-
Notifications
You must be signed in to change notification settings - Fork 5
Description
Docmatching pipeline sends requests to the Oracle service to insert data into a database. I have learned that sometimes these requests may contain duplicate entries. Since the microservice uses bulk insert operations, the presence of duplicates in the list causes the insert to fail.
I propose to separate the duplicate entities at the pipeline level, before sending the data to the Oracle. My main concern is the service's 60-second time limit. If the operation exceeds this time limit, even though the service would continue to update the database, from the pipeline's perspective, the request is considered to have failed.

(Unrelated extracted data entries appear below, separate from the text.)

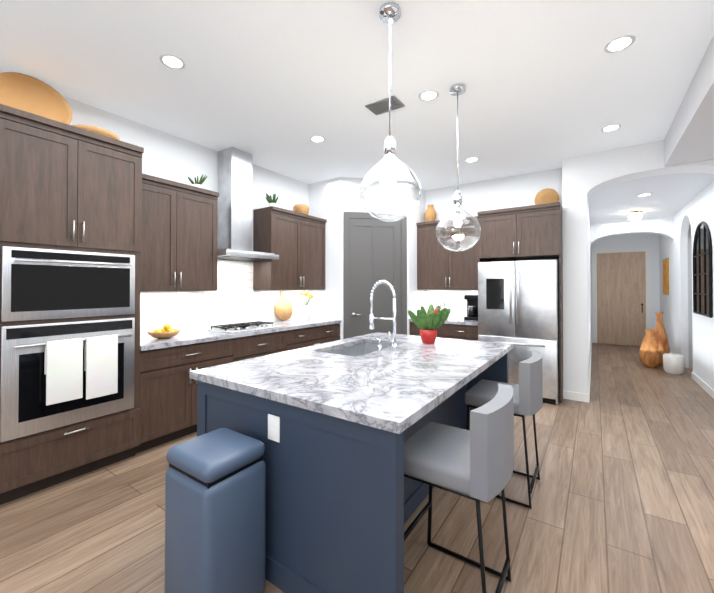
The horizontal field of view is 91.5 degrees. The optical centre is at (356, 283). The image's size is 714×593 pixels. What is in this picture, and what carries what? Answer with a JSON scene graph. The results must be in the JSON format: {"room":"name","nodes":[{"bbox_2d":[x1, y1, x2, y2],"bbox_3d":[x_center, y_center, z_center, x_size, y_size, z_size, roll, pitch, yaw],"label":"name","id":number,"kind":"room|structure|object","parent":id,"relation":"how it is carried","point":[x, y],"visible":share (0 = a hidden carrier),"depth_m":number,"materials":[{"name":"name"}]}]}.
{"room":"kitchen","nodes":[
{"label":"kitchen","id":0,"kind":"room"},
{"bbox_2d":[62,96,308,250],"bbox_3d":[-2.537,-0.085,3.030,0.100,3.050,9.100,0,-1,34],"label":"wall","id":1,"kind":"structure","parent":0,"point":[167,156],"depth_m":3.82,"materials":[{"name":"white paint"}]},
{"bbox_2d":[140,173,218,290],"bbox_3d":[-1.908,-0.461,3.518,0.383,1.070,0.905,0,-1,34],"label":"upper cabinet","id":2,"kind":"object","parent":1,"relation":"attached to","point":[179,234],"visible":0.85,"depth_m":3.44,"materials":[{"name":"brown wood"}]},
{"bbox_2d":[188,174,206,187],"bbox_3d":[-1.738,-1.096,3.797,0.200,0.204,0.149,0,-1,34],"label":"potted plant","id":3,"kind":"object","parent":2,"relation":"on","point":[201,181],"visible":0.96,"depth_m":3.77,"materials":[{"name":"green plant"}]},
{"bbox_2d":[140,259,308,335],"bbox_3d":[-1.545,0.092,4.384,0.008,0.880,2.752,0,-1,34],"label":"backsplash","id":4,"kind":"structure","parent":1,"relation":"attached to","point":[234,298],"depth_m":4.22,"materials":[{"name":"tile"}]},
{"bbox_2d":[217,147,278,260],"bbox_3d":[-1.391,-0.946,4.180,0.496,1.303,0.756,0,-1,34],"label":"range hood","id":5,"kind":"object","parent":1,"relation":"attached to","point":[235,204],"visible":0.88,"depth_m":4.13,"materials":[{"name":"silver metal"}]},
{"bbox_2d":[253,206,326,289],"bbox_3d":[-0.917,-0.448,4.970,0.383,1.070,1.083,0,-1,34],"label":"upper cabinet","id":6,"kind":"object","parent":1,"relation":"attached to","point":[294,241],"visible":1,"depth_m":4.70,"materials":[{"name":"brown wood"}]},
{"bbox_2d":[265,193,277,206],"bbox_3d":[-1.154,-1.103,4.684,0.192,0.235,0.138,0,-1,34],"label":"potted plant","id":7,"kind":"object","parent":6,"relation":"on","point":[271,202],"visible":0.88,"depth_m":4.65,"materials":[{"name":"green plant"}]},
{"bbox_2d":[293,204,308,214],"bbox_3d":[-0.824,-1.067,5.138,0.240,0.170,0.240,0,-1,34],"label":"basket","id":8,"kind":"object","parent":6,"relation":"on","point":[302,208],"visible":0.71,"depth_m":5.04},
{"bbox_2d":[0,343,713,592],"bbox_3d":[2.013,1.491,3.116,7.900,0.100,14.400,0,-1,34],"label":"floor","id":9,"kind":"structure","parent":0,"point":[622,497],"depth_m":2.15,"materials":[{"name":"brown wood"}]},
{"bbox_2d":[0,104,143,504],"bbox_3d":[-2.265,0.157,2.678,0.736,2.560,0.870,0,-1,34],"label":"tall cabinet","id":10,"kind":"object","parent":9,"relation":"on","point":[70,230],"visible":1,"depth_m":2.45,"materials":[{"name":"brown wood"}]},
{"bbox_2d":[0,72,71,124],"bbox_3d":[-2.441,-1.371,2.624,0.197,0.432,0.460,0,-1,34],"label":"basket","id":11,"kind":"object","parent":10,"relation":"on","point":[27,93],"visible":0.73,"depth_m":2.67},
{"bbox_2d":[71,125,119,139],"bbox_3d":[-2.159,-1.178,2.866,0.340,0.110,0.340,0,-1,34],"label":"basket","id":12,"kind":"object","parent":10,"relation":"on","point":[102,131],"visible":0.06,"depth_m":2.75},
{"bbox_2d":[136,338,235,452],"bbox_3d":[-1.807,1.004,3.437,0.628,0.879,0.907,0,-1,34],"label":"base cabinet","id":13,"kind":"object","parent":9,"relation":"on","point":[168,396],"depth_m":3.12,"materials":[{"name":"brown wood"}]},
{"bbox_2d":[140,318,339,349],"bbox_3d":[-1.277,0.550,4.196,0.652,0.040,2.752,0,-1,34],"label":"countertop","id":14,"kind":"structure","parent":13,"relation":"on","point":[185,338],"depth_m":3.59,"materials":[{"name":"white stone"}]},
{"bbox_2d":[147,324,179,338],"bbox_3d":[-1.857,0.454,3.347,0.280,0.136,0.280,0,-1,34],"label":"fruit bowl","id":15,"kind":"object","parent":14,"relation":"on","point":[166,331],"visible":1,"depth_m":3.29,"materials":[{"name":"brown wood"}]},
{"bbox_2d":[207,321,281,332],"bbox_3d":[-1.306,0.506,4.109,0.450,0.046,0.720,0,-1,34],"label":"cooktop","id":16,"kind":"object","parent":14,"relation":"in","point":[242,327],"visible":1,"depth_m":4.00,"materials":[{"name":"silver metal"}]},
{"bbox_2d":[275,291,292,320],"bbox_3d":[-1.060,0.321,5.008,0.094,0.422,0.330,0,-1,34],"label":"cutting board","id":17,"kind":"object","parent":14,"relation":"on","point":[283,309],"visible":0.96,"depth_m":5.00,"materials":[{"name":"brown wood"}]},
{"bbox_2d":[300,291,313,319],"bbox_3d":[-0.733,0.322,5.181,0.227,0.435,0.210,0,-1,34],"label":"flower vase","id":18,"kind":"object","parent":14,"relation":"on","point":[306,312],"visible":1,"depth_m":5.12,"materials":[{"name":"white ceramic"}]},
{"bbox_2d":[165,428,265,592],"bbox_3d":[-0.644,1.076,1.571,0.340,0.700,0.335,0,-1,34],"label":"trash can","id":19,"kind":"object","parent":9,"relation":"on","point":[215,505],"visible":1,"depth_m":1.47,"materials":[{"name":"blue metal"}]},
{"bbox_2d":[236,330,291,360],"bbox_3d":[-1.337,1.010,4.125,0.628,0.879,0.874,0,-1,34],"label":"base cabinet","id":20,"kind":"object","parent":9,"relation":"on","point":[259,345],"depth_m":3.96,"materials":[{"name":"brown wood"}]},
{"bbox_2d":[292,322,339,349],"bbox_3d":[-0.817,1.017,4.887,0.628,0.879,1.085,0,-1,34],"label":"base cabinet","id":21,"kind":"object","parent":9,"relation":"on","point":[315,335],"depth_m":4.69,"materials":[{"name":"brown wood"}]},
{"bbox_2d":[197,340,508,592],"bbox_3d":[0.186,0.995,2.502,1.300,0.879,2.062,0,-1,34],"label":"kitchen island","id":22,"kind":"object","parent":9,"relation":"on","point":[345,497],"depth_m":1.52,"materials":[{"name":"blue paint"}]},
{"bbox_2d":[268,414,279,442],"bbox_3d":[-0.400,0.692,1.666,0.080,0.120,0.007,0,-1,34],"label":"outlet","id":23,"kind":"object","parent":22,"relation":"attached to","point":[273,428],"visible":1,"depth_m":1.66,"materials":[{"name":"white plastic"}]},
{"bbox_2d":[253,337,512,435],"bbox_3d":[0.420,0.534,2.353,0.800,0.040,2.112,0,-1,34],"label":"island countertop","id":24,"kind":"structure","parent":22,"relation":"on","point":[390,391],"depth_m":1.79,"materials":[{"name":"white stone"}]},
{"bbox_2d":[373,338,381,354],"bbox_3d":[0.150,0.454,2.521,0.067,0.121,0.032,0,-1,34],"label":"soap dispenser","id":25,"kind":"object","parent":24,"relation":"on","point":[379,349],"visible":1,"depth_m":2.50,"materials":[{"name":"silver metal"}]},
{"bbox_2d":[369,280,397,350],"bbox_3d":[0.193,0.243,2.737,0.258,0.547,0.103,0,-1,34],"label":"faucet","id":26,"kind":"object","parent":24,"relation":"on","point":[394,345],"visible":1,"depth_m":2.71,"materials":[{"name":"silver metal"}]},
{"bbox_2d":[408,304,450,343],"bbox_3d":[0.637,0.349,3.046,0.356,0.340,0.244,0,-1,34],"label":"potted plant","id":27,"kind":"object","parent":24,"relation":"on","point":[430,322],"visible":1,"depth_m":2.99,"materials":[{"name":"green plant"}]},
{"bbox_2d":[409,317,478,340],"bbox_3d":[1.404,1.001,5.311,1.036,0.920,0.663,0,-1,34],"label":"base cabinet","id":28,"kind":"object","parent":9,"relation":"on","point":[456,328],"visible":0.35,"depth_m":4.96,"materials":[{"name":"brown wood"}]},
{"bbox_2d":[464,295,477,319],"bbox_3d":[1.751,0.354,5.243,0.200,0.370,0.240,0,-1,34],"label":"coffee maker","id":29,"kind":"object","parent":28,"relation":"on","point":[472,307],"visible":0.73,"depth_m":5.17,"materials":[{"name":"black metal"}]},
{"bbox_2d":[404,383,513,592],"bbox_3d":[0.464,0.961,1.612,0.465,0.928,0.470,0,-1,34],"label":"bar stool","id":30,"kind":"object","parent":9,"relation":"on","point":[475,462],"visible":0.83,"depth_m":1.44,"materials":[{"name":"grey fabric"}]},
{"bbox_2d":[464,351,542,508],"bbox_3d":[1.062,0.969,2.487,0.465,0.928,0.470,0,-1,34],"label":"bar stool","id":31,"kind":"object","parent":9,"relation":"on","point":[528,394],"visible":0.71,"depth_m":2.28,"materials":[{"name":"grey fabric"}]},
{"bbox_2d":[478,259,559,404],"bbox_3d":[2.193,0.582,4.676,0.918,1.735,0.816,0,-1,34],"label":"refrigerator","id":32,"kind":"object","parent":9,"relation":"on","point":[518,305],"visible":0.75,"depth_m":4.33,"materials":[{"name":"silver metal"}]},
{"bbox_2d":[477,202,562,402],"bbox_3d":[2.237,0.235,4.743,0.984,2.440,0.673,0,-1,34],"label":"cabinet","id":33,"kind":"object","parent":9,"relation":"on","point":[532,232],"visible":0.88,"depth_m":4.45,"materials":[{"name":"brown wood"}]},
{"bbox_2d":[535,188,558,204],"bbox_3d":[2.588,-1.140,4.746,0.300,0.309,0.100,0,-1,34],"label":"plate","id":34,"kind":"object","parent":33,"relation":"on","point":[546,195],"visible":0.71,"depth_m":4.72,"materials":[{"name":"orange ceramic"}]},
{"bbox_2d":[639,329,660,367],"bbox_3d":[5.153,1.138,6.122,0.300,0.660,0.300,0,-1,34],"label":"floor vase","id":35,"kind":"object","parent":9,"relation":"on","point":[649,353],"visible":1,"depth_m":6.04,"materials":[{"name":"orange ceramic"}]},
{"bbox_2d":[653,312,669,365],"bbox_3d":[5.463,0.995,6.275,0.280,0.950,0.280,0,-1,34],"label":"floor vase","id":36,"kind":"object","parent":9,"relation":"on","point":[660,335],"visible":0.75,"depth_m":6.20,"materials":[{"name":"orange ceramic"}]},
{"bbox_2d":[663,353,684,374],"bbox_3d":[5.190,1.314,5.695,0.280,0.300,0.280,0,-1,34],"label":"planter","id":37,"kind":"object","parent":9,"relation":"on","point":[673,363],"visible":1,"depth_m":5.60,"materials":[{"name":"white ceramic"}]},
{"bbox_2d":[0,0,713,189],"bbox_3d":[-0.721,-1.682,1.803,4.500,0.120,9.100,0,-1,34],"label":"ceiling","id":38,"kind":"structure","parent":0,"point":[274,85],"depth_m":2.66,"materials":[{"name":"paint"}]},
{"bbox_2d":[159,54,185,68],"bbox_3d":[-1.339,-1.612,2.528,0.168,0.006,0.168,0,-1,25],"label":"recessed light","id":39,"kind":"object","parent":38,"relation":"in","point":[172,61],"depth_m":2.52,"materials":[{"name":"white plastic"}]},
{"bbox_2d":[310,136,324,141],"bbox_3d":[-0.437,-1.600,3.849,0.168,0.006,0.168,0,-1,25],"label":"recessed light","id":40,"kind":"object","parent":38,"relation":"in","point":[314,138],"depth_m":3.84,"materials":[{"name":"white plastic"}]},
{"bbox_2d":[365,95,404,115],"bbox_3d":[0.252,-1.601,3.137,0.300,0.015,0.200,0,-1,34],"label":"ceiling vent","id":41,"kind":"object","parent":38,"relation":"in","point":[379,107],"visible":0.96,"depth_m":3.12,"materials":[{"name":"silver metal"}]},
{"bbox_2d":[359,2,421,221],"bbox_3d":[0.195,-0.994,2.056,0.370,1.249,0.370,0,-1,34],"label":"pendant light","id":42,"kind":"object","parent":38,"relation":"hanging from","point":[389,13],"visible":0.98,"depth_m":2.04,"materials":[{"name":"clear glass"}]},
{"bbox_2d":[419,90,438,100],"bbox_3d":[0.613,-1.608,2.975,0.168,0.006,0.168,0,-1,25],"label":"recessed light","id":43,"kind":"object","parent":38,"relation":"in","point":[428,95],"depth_m":2.97,"materials":[{"name":"white plastic"}]},
{"bbox_2d":[435,83,481,251],"bbox_3d":[0.828,-0.936,2.858,0.370,1.349,0.370,0,-1,34],"label":"pendant light","id":44,"kind":"object","parent":38,"relation":"hanging from","point":[457,90],"visible":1,"depth_m":2.84,"materials":[{"name":"clear glass"}]},
{"bbox_2d":[465,157,478,161],"bbox_3d":[1.481,-1.594,4.477,0.168,0.006,0.168,0,-1,-11],"label":"recessed light","id":45,"kind":"object","parent":38,"relation":"in","point":[472,159],"depth_m":4.46,"materials":[{"name":"white plastic"}]},
{"bbox_2d":[601,124,620,131],"bbox_3d":[2.614,-1.602,3.582,0.168,0.006,0.168,0,-1,-11],"label":"recessed light","id":46,"kind":"object","parent":38,"relation":"in","point":[612,127],"depth_m":3.57,"materials":[{"name":"white plastic"}]},
{"bbox_2d":[604,35,634,52],"bbox_3d":[1.768,-1.613,2.343,0.168,0.006,0.168,0,-1,-11],"label":"recessed light","id":47,"kind":"object","parent":38,"relation":"in","point":[620,43],"depth_m":2.34,"materials":[{"name":"white plastic"}]},
{"bbox_2d":[309,177,425,339],"bbox_3d":[0.196,-0.061,5.710,1.390,3.050,1.390,0,-1,34],"label":"wall","id":48,"kind":"structure","parent":0,"point":[331,201],"depth_m":5.31,"materials":[{"name":"white paint"}]},
{"bbox_2d":[343,211,406,338],"bbox_3d":[0.282,0.195,5.248,0.710,2.530,0.710,0,-1,34],"label":"pantry door","id":49,"kind":"structure","parent":48,"relation":"in","point":[374,250],"depth_m":5.24,"materials":[{"name":"grey paint"}]},
{"bbox_2d":[425,168,561,261],"bbox_3d":[1.454,-0.060,5.753,3.420,3.050,0.100,0,-1,34],"label":"wall","id":50,"kind":"structure","parent":0,"point":[521,190],"depth_m":5.26,"materials":[{"name":"white paint"}]},
{"bbox_2d":[416,216,477,289],"bbox_3d":[1.483,-0.443,5.439,1.036,1.070,0.383,0,-1,34],"label":"upper cabinet","id":51,"kind":"object","parent":50,"relation":"attached to","point":[439,267],"visible":0.71,"depth_m":5.32,"materials":[{"name":"brown wood"}]},
{"bbox_2d":[424,205,436,221],"bbox_3d":[1.198,-1.127,5.671,0.200,0.300,0.200,0,-1,34],"label":"vase","id":52,"kind":"object","parent":51,"relation":"on","point":[430,214],"visible":0.9,"depth_m":5.60,"materials":[{"name":"orange ceramic"}]},
{"bbox_2d":[426,289,477,317],"bbox_3d":[1.590,0.319,5.590,1.036,0.448,0.008,0,-1,34],"label":"backsplash","id":53,"kind":"structure","parent":50,"relation":"attached to","point":[454,300],"depth_m":5.63,"materials":[{"name":"tile"}]},
{"bbox_2d":[562,154,590,393],"bbox_3d":[4.271,-0.052,6.614,0.260,3.050,5.500,0,-1,34],"label":"wall column","id":54,"kind":"structure","parent":0,"point":[576,286],"depth_m":4.35,"materials":[{"name":"white paint"}]},
{"bbox_2d":[587,339,591,402],"bbox_3d":[4.381,1.422,6.516,0.015,0.100,5.515,0,-1,34],"label":"baseboard","id":55,"kind":"structure","parent":54,"relation":"attached to","point":[588,395],"depth_m":5.09,"materials":[{"name":"white wood"}]},
{"bbox_2d":[591,233,659,345],"bbox_3d":[6.437,0.115,8.524,1.680,2.750,0.100,0,-1,34],"label":"wall","id":56,"kind":"structure","parent":0,"point":[635,240],"depth_m":8.23,"materials":[{"name":"white paint"}]},
{"bbox_2d":[592,247,650,345],"bbox_3d":[6.398,0.319,8.439,1.130,2.340,0.075,0,-1,34],"label":"front door","id":57,"kind":"structure","parent":56,"relation":"in","point":[621,287],"depth_m":8.44,"materials":[{"name":"brown wood"}]},
{"bbox_2d":[590,216,673,244],"bbox_3d":[5.516,-1.038,7.045,1.320,0.469,0.200,0,-1,34],"label":"wall","id":58,"kind":"structure","parent":0,"point":[663,226],"depth_m":6.93,"materials":[{"name":"white paint"}]},
{"bbox_2d":[586,140,713,199],"bbox_3d":[3.457,-1.344,4.033,1.320,0.515,0.300,0,-1,34],"label":"wall","id":59,"kind":"structure","parent":0,"point":[605,168],"depth_m":4.06,"materials":[{"name":"white paint"}]},
{"bbox_2d":[588,35,713,222],"bbox_3d":[3.492,-1.530,2.012,4.180,0.420,14.200,0,-1,34],"label":"ceiling","id":60,"kind":"structure","parent":0,"point":[689,137],"depth_m":4.22,"materials":[{"name":"paint"}]},
{"bbox_2d":[628,211,641,220],"bbox_3d":[4.968,-1.196,6.209,0.200,0.169,0.200,0,-1,34],"label":"light","id":61,"kind":"object","parent":60,"relation":"attached to","point":[635,216],"visible":1,"depth_m":6.14,"materials":[{"name":"white glass"}]},
{"bbox_2d":[637,193,651,196],"bbox_3d":[4.178,-1.289,5.054,0.168,0.006,0.168,0,-1,25],"label":"recessed light","id":62,"kind":"object","parent":60,"relation":"in","point":[646,194],"depth_m":5.02,"materials":[{"name":"white"}]},
{"bbox_2d":[659,181,713,389],"bbox_3d":[5.510,0.090,5.767,0.100,2.750,5.500,0,-1,34],"label":"wall","id":63,"kind":"structure","parent":0,"point":[696,210],"depth_m":6.08,"materials":[{"name":"white paint"}]},
{"bbox_2d":[663,258,668,294],"bbox_3d":[6.470,-0.146,7.292,0.028,0.750,0.600,0,-1,34],"label":"framed picture","id":64,"kind":"object","parent":63,"relation":"attached to","point":[666,276],"visible":1,"depth_m":7.15,"materials":[{"name":"gold metal"}]},
{"bbox_2d":[691,372,713,398],"bbox_3d":[4.630,1.404,4.569,0.015,0.100,1.950,0,-1,34],"label":"baseboard","id":65,"kind":"structure","parent":63,"relation":"attached to","point":[699,381],"depth_m":4.79,"materials":[{"name":"white wood"}]},
{"bbox_2d":[693,221,712,317],"bbox_3d":[4.785,-0.209,4.823,0.036,1.306,0.916,0,-1,34],"label":"arched mirror","id":66,"kind":"object","parent":63,"relation":"attached to","point":[702,280],"visible":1,"depth_m":4.80,"materials":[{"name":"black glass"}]},
{"bbox_2d":[688,224,692,367],"bbox_3d":[5.708,0.088,5.570,0.450,2.750,1.100,0,-1,34],"label":"wall","id":67,"kind":"structure","parent":0,"point":[690,341],"depth_m":6.05,"materials":[{"name":"grey paint"}]}
]}

By handling duplicates at the pipeline level, we reduce the processing load on the microservice and minimize data transfer, which is crucial given the AWS setup with multiple layers (NGINX, Kubernetes). Additionally, processing the data at the pipeline level ensures that only clean, properly structured data reaches the microservice, preventing bulk insert failures. This approach also aligns with the principle that data preparation should occur before reaching the service layer, leaving the service layer responsible solely for inserting data into the database as requested. Furthermore, it's easier to implement robust error handling and logging at the pipeline level, allowing for better troubleshooting and data quality control.
I've also recognized that the volume of data sent to the service can grow, and I'm proposing to send the updates in batches. This approach is similar to the process already in place between the resolver service and master pipeline. The resolver service does not accept any updates exceeding 1000 rows (configurable parameter), so the master pipeline always breaks down the updates into batches of 1000 rows or fewer before sending them to the resolver for database insertion.